Please give back, exactly as written, the lines from the line with "Give the centre of each line below as [x, y]." to the line with "This application note" in the listing below, leaving out all pictures.

────────────────

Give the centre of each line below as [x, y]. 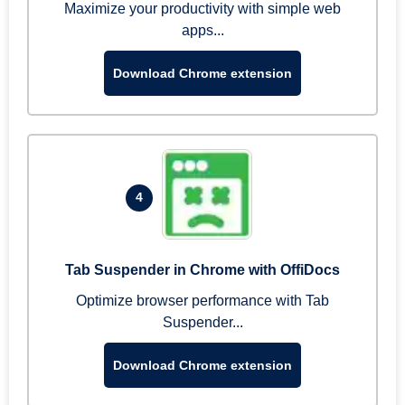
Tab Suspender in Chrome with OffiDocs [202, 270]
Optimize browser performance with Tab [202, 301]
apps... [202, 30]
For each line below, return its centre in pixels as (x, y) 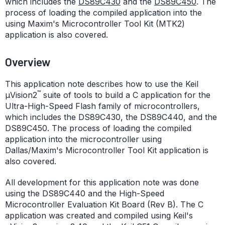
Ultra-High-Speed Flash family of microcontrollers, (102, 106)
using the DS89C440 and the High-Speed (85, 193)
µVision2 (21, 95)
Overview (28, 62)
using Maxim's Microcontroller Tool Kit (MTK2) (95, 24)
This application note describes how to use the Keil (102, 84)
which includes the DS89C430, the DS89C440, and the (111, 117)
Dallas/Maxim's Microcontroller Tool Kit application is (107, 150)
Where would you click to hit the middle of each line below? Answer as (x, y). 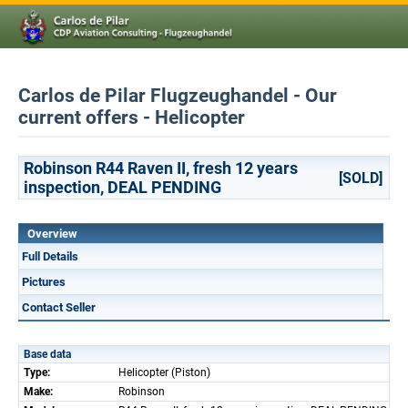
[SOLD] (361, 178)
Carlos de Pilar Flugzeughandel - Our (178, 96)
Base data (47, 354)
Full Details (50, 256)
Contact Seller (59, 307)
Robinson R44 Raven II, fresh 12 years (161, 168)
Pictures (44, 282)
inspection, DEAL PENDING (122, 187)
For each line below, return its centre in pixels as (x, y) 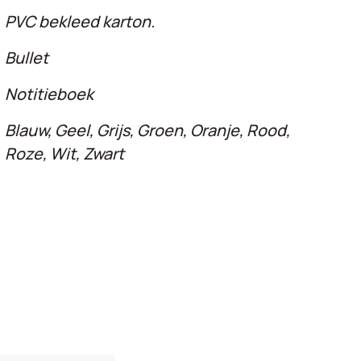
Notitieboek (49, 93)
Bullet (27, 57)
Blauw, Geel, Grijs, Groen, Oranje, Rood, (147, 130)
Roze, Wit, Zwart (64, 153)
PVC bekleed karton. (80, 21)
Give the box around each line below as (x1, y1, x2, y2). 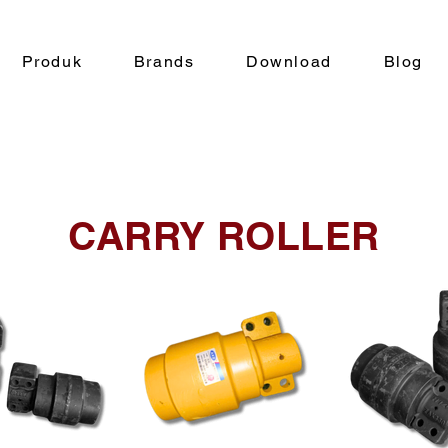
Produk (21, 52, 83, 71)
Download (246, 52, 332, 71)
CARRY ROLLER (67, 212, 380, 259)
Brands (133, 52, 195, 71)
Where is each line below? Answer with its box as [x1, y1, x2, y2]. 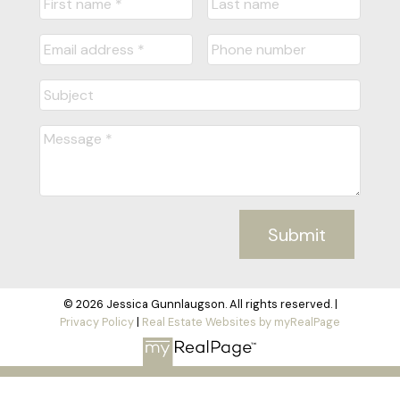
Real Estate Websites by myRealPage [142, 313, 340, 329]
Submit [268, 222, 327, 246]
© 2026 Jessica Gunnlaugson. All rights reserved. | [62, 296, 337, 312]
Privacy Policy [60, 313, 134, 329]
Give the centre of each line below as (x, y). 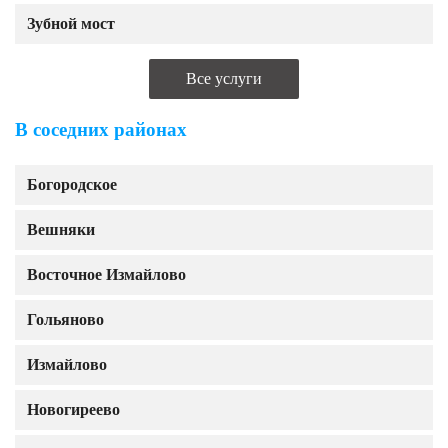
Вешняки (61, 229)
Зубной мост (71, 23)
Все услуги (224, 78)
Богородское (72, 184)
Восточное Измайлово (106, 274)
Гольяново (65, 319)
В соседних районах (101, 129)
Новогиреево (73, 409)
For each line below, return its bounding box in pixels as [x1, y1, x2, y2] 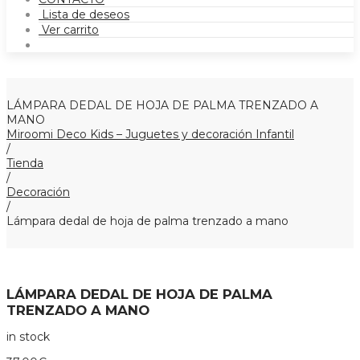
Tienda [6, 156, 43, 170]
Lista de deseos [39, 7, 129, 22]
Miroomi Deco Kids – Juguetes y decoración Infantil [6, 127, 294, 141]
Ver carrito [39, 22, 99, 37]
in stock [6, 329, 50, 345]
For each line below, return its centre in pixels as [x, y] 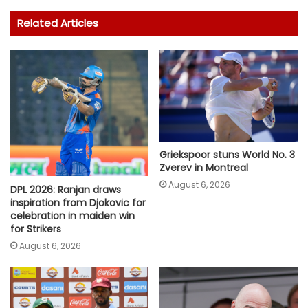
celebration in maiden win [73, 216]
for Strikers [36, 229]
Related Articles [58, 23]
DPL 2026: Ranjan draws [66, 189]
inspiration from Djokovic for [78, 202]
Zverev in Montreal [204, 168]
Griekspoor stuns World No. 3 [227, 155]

────────────────

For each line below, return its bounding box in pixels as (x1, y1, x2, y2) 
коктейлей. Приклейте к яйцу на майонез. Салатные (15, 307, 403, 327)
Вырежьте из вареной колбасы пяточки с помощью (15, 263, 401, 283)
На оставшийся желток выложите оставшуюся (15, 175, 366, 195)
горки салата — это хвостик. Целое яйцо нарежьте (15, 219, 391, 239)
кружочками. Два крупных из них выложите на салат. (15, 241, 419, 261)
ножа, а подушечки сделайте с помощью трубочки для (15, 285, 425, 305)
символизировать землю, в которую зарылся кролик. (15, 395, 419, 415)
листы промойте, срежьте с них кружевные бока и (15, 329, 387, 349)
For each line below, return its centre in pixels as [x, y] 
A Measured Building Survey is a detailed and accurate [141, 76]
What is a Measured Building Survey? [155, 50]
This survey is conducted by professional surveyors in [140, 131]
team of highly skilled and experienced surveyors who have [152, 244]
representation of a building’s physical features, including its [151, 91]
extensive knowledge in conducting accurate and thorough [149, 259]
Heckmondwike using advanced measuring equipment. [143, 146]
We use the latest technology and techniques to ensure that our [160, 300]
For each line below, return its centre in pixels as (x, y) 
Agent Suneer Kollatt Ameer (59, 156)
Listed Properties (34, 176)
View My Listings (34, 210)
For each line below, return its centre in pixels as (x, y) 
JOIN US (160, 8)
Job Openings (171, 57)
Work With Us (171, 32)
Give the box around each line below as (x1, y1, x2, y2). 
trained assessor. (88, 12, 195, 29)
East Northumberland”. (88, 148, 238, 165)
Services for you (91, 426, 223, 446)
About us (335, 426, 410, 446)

────────────────

ANSWER SECTION
Give the centre of each line below as [x, y]. 
Tab Suspender in Chrome with OffiDocs [202, 270]
Optimize browser performance with Tab [202, 301]
apps... [202, 30]
For each line below, return its centre in pixels as (x, y) 
Ultra-High-Speed Flash family of microcontrollers, (102, 106)
using the DS89C440 and the High-Speed (85, 193)
µVision2 (21, 95)
Overview (28, 62)
using Maxim's Microcontroller Tool Kit (MTK2) (95, 24)
This application note describes how to use the Keil (102, 84)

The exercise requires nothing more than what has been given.